Exercise materials

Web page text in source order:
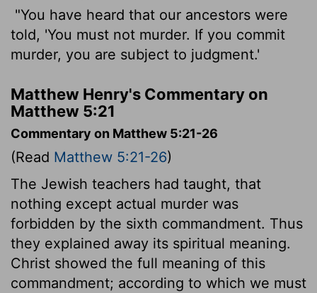
"You have heard that our ancestors were
told, 'You must not murder. If you commit
murder, you are subject to judgment.'
Matthew Henry's Commentary on
Matthew 5:21
Commentary on Matthew 5:21-26
(Read Matthew 5:21-26)
The Jewish teachers had taught, that
nothing except actual murder was
forbidden by the sixth commandment. Thus
they explained away its spiritual meaning.
Christ showed the full meaning of this
commandment; according to which we must
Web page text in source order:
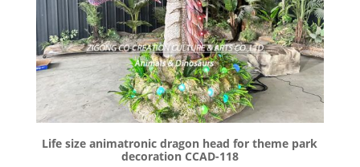
Life size animatronic dragon head for theme park
decoration CCAD-118
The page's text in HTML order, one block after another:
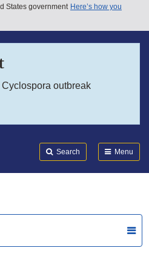
States government Here’s how you
outbreak
Search Menu
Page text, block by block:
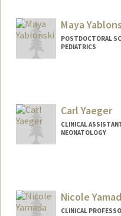
Maya
POSTDOCTORAL
PEDIATRICS
Carl Yaeger
CLINICAL
NEONATOLOGY
Nicole
CLINICAL
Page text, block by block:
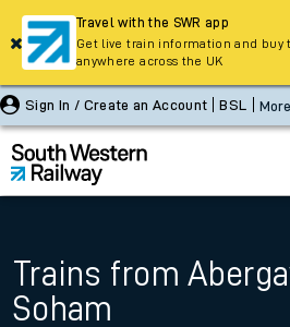
Sign In / Create an Account BSL More
Trains from
Soham
Travel with the SWR app
Get live train information and buy
anywhere across the UK
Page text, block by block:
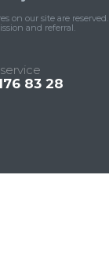
on our site are reserved.
and referral.
83 28
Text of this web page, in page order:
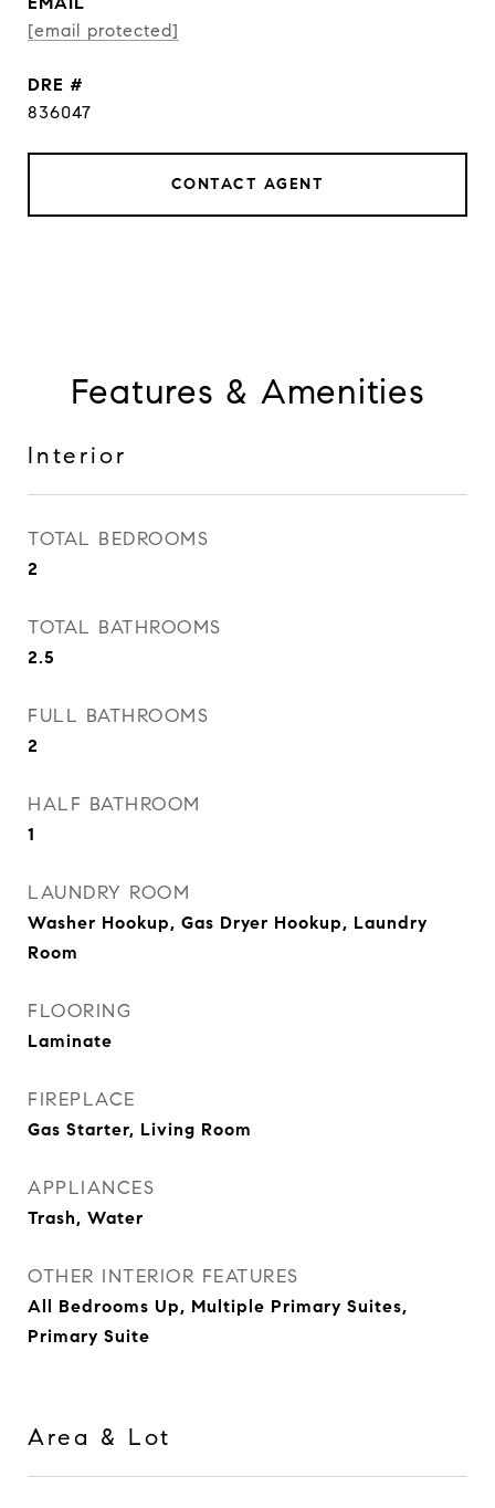
[email protected]
DRE #
836047
CONTACT AGENT
Features & Amenities
Interior
TOTAL BEDROOMS
2
TOTAL BATHROOMS
2.5
FULL BATHROOMS
2
HALF BATHROOM
1
LAUNDRY ROOM
Washer Hookup, Gas Dryer Hookup, Laundry
Room
FLOORING
Laminate
FIREPLACE
Gas Starter, Living Room
APPLIANCES
Trash, Water
OTHER INTERIOR FEATURES
All Bedrooms Up, Multiple Primary Suites,
Primary Suite
Area & Lot
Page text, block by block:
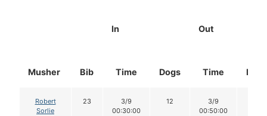
Musher Bib
In Out
Time Dogs Time Dogs
Robert
Sorlie
23
3/9
00:30:00
12
3/9
00:50:00
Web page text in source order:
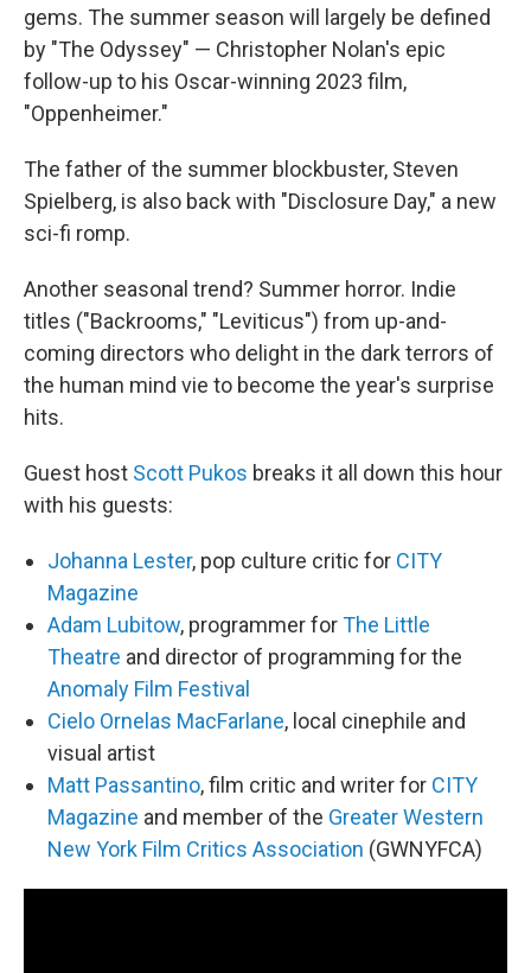
gems. The summer season will largely be defined
by "The Odyssey" — Christopher Nolan's epic
follow-up to his Oscar-winning 2023 film,
"Oppenheimer."
The father of the summer blockbuster, Steven
Spielberg, is also back with "Disclosure Day," a new
sci-fi romp.
Another seasonal trend? Summer horror. Indie
titles ("Backrooms," "Leviticus") from up-and-
coming directors who delight in the dark terrors of
the human mind vie to become the year's surprise
hits.
Guest host Scott Pukos breaks it all down this hour
with his guests:
Johanna Lester, pop culture critic for CITY
Magazine
Adam Lubitow, programmer forThe Little
Theatre and director of programming for the
Anomaly Film Festival
Cielo Ornelas MacFarlane, local cinephile and
visual artist
Matt Passantino, film critic and writer for CITY
Magazine and member of the Greater Western
New York Film Critics Association (GWNYFCA)
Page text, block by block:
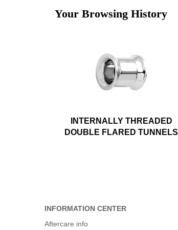
Your Browsing History
INTERNALLY THREADED
DOUBLE FLARED TUNNELS
INFORMATION CENTER
Aftercare info
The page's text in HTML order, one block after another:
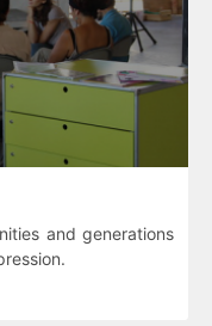
and generations
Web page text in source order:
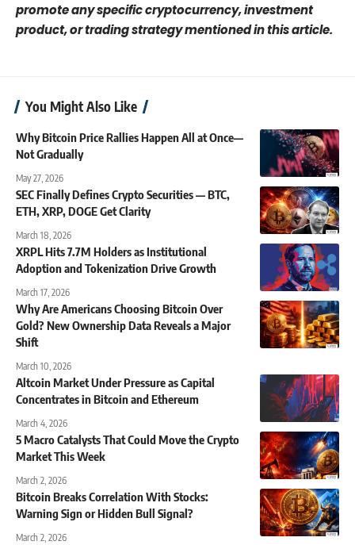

Work item
The data above must be copied exactly. Leave out the pictures.

Response
Web page text in source order:
"You have heard that our ancestors were
told, 'You must not murder. If you commit
murder, you are subject to judgment.'
Matthew Henry's Commentary on
Matthew 5:21
Commentary on Matthew 5:21-26
(Read Matthew 5:21-26)
The Jewish teachers had taught, that
nothing except actual murder was
forbidden by the sixth commandment. Thus
they explained away its spiritual meaning.
Christ showed the full meaning of this
commandment; according to which we must
Web page text in source order:
Life size animatronic dragon head for theme park
decoration CCAD-118
The page's text in HTML order, one block after another:
States government Here’s how you
outbreak
Search Menu
Page text, block by block:
Maya
POSTDOCTORAL
PEDIATRICS
Carl Yaeger
CLINICAL
NEONATOLOGY
Nicole
CLINICAL
Page text, block by block:
Sign In / Create an Account BSL More
Trains from
Soham
Travel with the SWR app
Get live train information and buy
anywhere across the UK
Page text, block by block:
on our site are reserved.
and referral.
83 28
Text of this web page, in page order:
[email protected]
DRE #
836047
CONTACT AGENT
Features & Amenities
Interior
TOTAL BEDROOMS
2
TOTAL BATHROOMS
2.5
FULL BATHROOMS
2
HALF BATHROOM
1
LAUNDRY ROOM
Washer Hookup, Gas Dryer Hookup, Laundry
Room
FLOORING
Laminate
FIREPLACE
Gas Starter, Living Room
APPLIANCES
Trash, Water
OTHER INTERIOR FEATURES
All Bedrooms Up, Multiple Primary Suites,
Primary Suite
Area & Lot
Page text, block by block:
Musher Bib
In Out
Time Dogs Time Dogs
Robert
Sorlie
23
3/9
00:30:00
12
3/9
00:50:00
Web page text in source order:
gems. The summer season will largely be defined
by "The Odyssey" — Christopher Nolan's epic
follow-up to his Oscar-winning 2023 film,
"Oppenheimer."
The father of the summer blockbuster, Steven
Spielberg, is also back with "Disclosure Day," a new
sci-fi romp.
Another seasonal trend? Summer horror. Indie
titles ("Backrooms," "Leviticus") from up-and-
coming directors who delight in the dark terrors of
the human mind vie to become the year's surprise
hits.
Guest host Scott Pukos breaks it all down this hour
with his guests:
Johanna Lester, pop culture critic for CITY
Magazine
Adam Lubitow, programmer forThe Little
Theatre and director of programming for the
Anomaly Film Festival
Cielo Ornelas MacFarlane, local cinephile and
visual artist
Matt Passantino, film critic and writer for CITY
Magazine and member of the Greater Western
New York Film Critics Association (GWNYFCA)
Page text, block by block:
Your Browsing History
INTERNALLY THREADED
DOUBLE FLARED TUNNELS
INFORMATION CENTER
Aftercare info
The page's text in HTML order, one block after another:
and generations
Web page text in source order:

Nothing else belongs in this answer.